2. Retrieve Email Address
- If the company matches, send an HTTP request to Findymail.com to fetch the person's email.
- Only make the request if the company is correctly matched.
- Do NOT suggest any alternative email addresses if no valid email is found.
3. Output Format
- The response should always be in JSON format.
- If an email is found, return:
{
"email": "sam@example.com"
}
else, return:
{
"email": "not found"
}
The instruction is clear enough to convey, based on company name retrieve person email address and there are few tools this agent has to go through in order to get the desired output. There are two third-party application we are depending:
- Apify Actors (For Google and LinkedIn Scraping)
- Findymail (Extracts Person email - based on LinkedIn URL / Person Name and Company URL)

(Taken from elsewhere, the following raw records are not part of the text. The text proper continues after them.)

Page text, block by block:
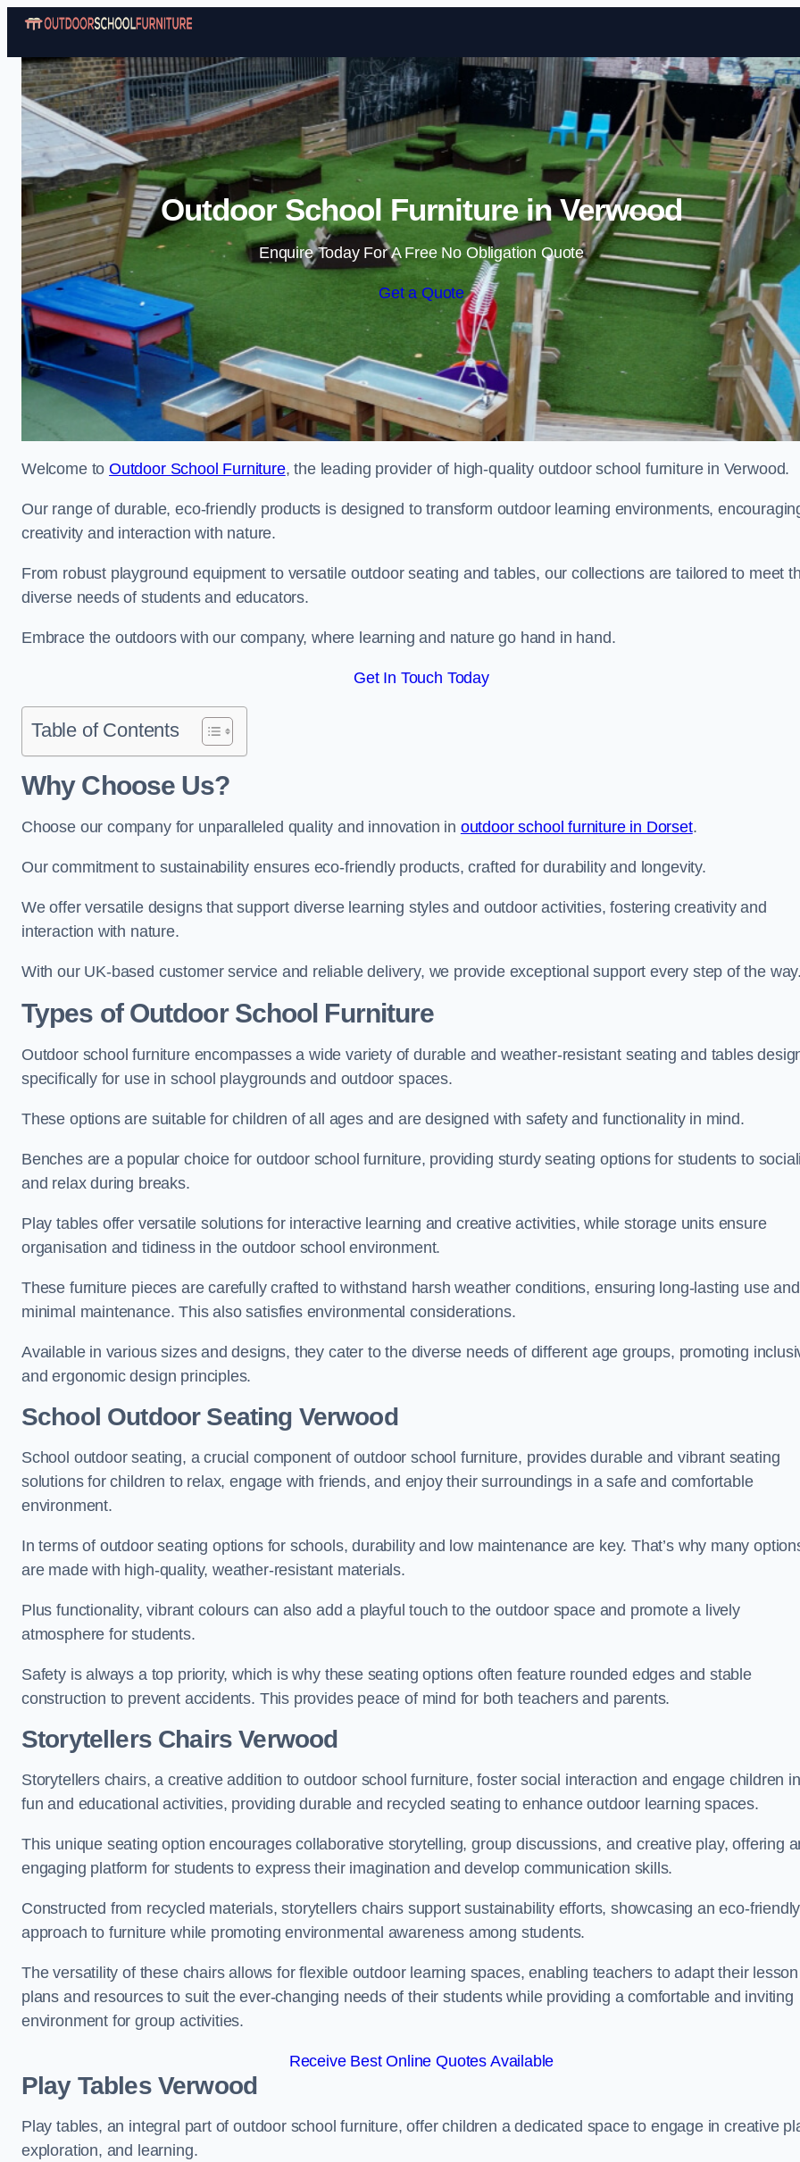
Skip to content
Outdoor School Furniture in Verwood
Enquire Today For A Free No Obligation Quote
Get a Quote
Welcome toOutdoor School Furniture, the leading provider of high-quality outdoor school furniture in Verwood.
Our range of durable, eco-friendly products is designed to transform outdoor learning environments,
creativity and interaction with nature.
From robust playground equipment to versatile outdoor seating and tables, our collections are tailored to meet
diverse needs of students and educators.
Embrace the outdoors with our company, where learning and nature go hand in hand.
Get In Touch Today
Table of Contents
Why Choose Us?
Choose our company for unparalleled quality and innovation in outdoor school furniture in Dorset.
Our commitment to sustainability ensures eco-friendly products, crafted for durability and longevity.
We offer versatile designs that support diverse learning styles and outdoor activities, fostering creativity and
interaction with nature.
With our UK-based customer service and reliable delivery, we provide exceptional support every step of the
Types of Outdoor School Furniture
Outdoor school furniture encompasses a wide variety of durable and weather-resistant seating and tables
specifically for use in school playgrounds and outdoor spaces.
These options are suitable for children of all ages and are designed with safety and functionality in mind.
Benches are a popular choice for outdoor school furniture, providing sturdy seating options for students to
and relax during breaks.
Play tables offer versatile solutions for interactive learning and creative activities, while storage units ensure
organisation and tidiness in the outdoor school environment.
These furniture pieces are carefully crafted to withstand harsh weather conditions, ensuring long-lasting use and
minimal maintenance. This also satisfies environmental considerations.
Available in various sizes and designs, they cater to the diverse needs of different age groups, promoting
and ergonomic design principles.
School Outdoor Seating Verwood
School outdoor seating, a crucial component of outdoor school furniture, provides durable and vibrant seating
solutions for children to relax, engage with friends, and enjoy their surroundings in a safe and comfortable
environment.
In terms of outdoor seating options for schools, durability and low maintenance are key. That’s why many
are made with high-quality, weather-resistant materials.
Plus functionality, vibrant colours can also add a playful touch to the outdoor space and promote a lively
atmosphere for students.
Safety is always a top priority, which is why these seating options often feature rounded edges and stable
construction to prevent accidents. This provides peace of mind for both teachers and parents.
Storytellers Chairs Verwood
Storytellers chairs, a creative addition to outdoor school furniture, foster social interaction and engage children in
fun and educational activities, providing durable and recycled seating to enhance outdoor learning spaces.
This unique seating option encourages collaborative storytelling, group discussions, and creative play, offering
engaging platform for students to express their imagination and develop communication skills.
Constructed from recycled materials, storytellers chairs support sustainability efforts, showcasing an eco-friendly
approach to furniture while promoting environmental awareness among students.
The versatility of these chairs allows for flexible outdoor learning spaces, enabling teachers to adapt their lesson
plans and resources to suit the ever-changing needs of their students while providing a comfortable and inviting
environment for group activities.
Receive Best Online Quotes Available
Play Tables Verwood
Play tables, an integral part of outdoor school furniture, offer children a dedicated space to engage in creative
exploration, and learning.

For Instance, We have a Company Name: Finstral and Person Name: Andreas Davis and we'd like to extract email of the person currently working in Finstral. So, we assert these information to the prompt variables above. First, we try to get the Person LinkedIn Profile URL. For this, we use Apify Google search actor, that basically calls Gooogle API and does search to find the URL. For this, Person Name is enough:
{
"forceExactMatch": false,
"includeIcons": false,
"includeUnfilteredResults": false,
"maxPagesPerQuery": 1,
"mobileResults": false,
"queries": "site:linkedin.com/in {query}",
"resultsPerPage": 3,
"saveHtml": false,
"saveHtmlToKeyValueStore": true
}
This JSON payload is used with the Apify Google Search Actor to perform a Google Search in an automated way. This payload strictly searches Google for LinkedIn profiles using a query (e.g., "Andreas Davis" becomes site:linkedin.com/in Andreas Davis) and gets top 3 results from the first page only. After this nodes succesfully gets persons linkedIn URL, agent now invokes LinkedIn Apify actor to scrape LinkedIn person profile. We pass URL as a next payload:
{
"url": [
"{linkedinpersonurl}"
]
}
If a person’s email is found through their LinkedIn profile, the AI agent stops further execution and returns the result in structured JSON. But we’re always designing with exceptions in mind—what if it’s not available? In such cases, the agent doesn’t give up. Instead, it shifts strategy: crawling the company’s LinkedIn page and searching by designation. This is where the "Find person via position" task kicks in. For example, say you’re looking for a Sustainability Manager at Amazon—the agent runs a query like:
site:linkedin.com/in Amazon sustainability manager
This Google-powered search surfaces likely LinkedIn profiles. Once we land on the right one, we extract the URL and trigger a Findymail request, complete with built-in email verification.
Memory
Agent doesn't need to remember the past messages therefore, we can ignore Memory buffering. However, let's say we develop a chat based agent where your agent needs context on past messages, that comes with Session and Context Window Length i.e. How many past interactions the model receives as context so that the response is optimal and relatable.
In essence, We started with scattered website data and ended with a clean list of decision-makers ready for outreach. Two agentic workflows did the heavy lifting:
- Crawler + LLM to harvest and structure every exec detail we could find.
- Verifier + Email-finder to plug the gaps when the first pass came up short.
The real win isn’t the code or the prompts—it’s the feedback loop. Each scrape, each prompt tweak, each enrichment call makes the next run sharper and faster. The system evolves—like a good sales rep refining and adjusting their pitch after every call.
So what’s the takeaway? If you’re still copying emails off LinkedIn by hand, you’re burning daylight. Let the bots grind; reserve your energy for the conversation that closes the deal.
Now, back to building—because the pipeline never sleeps.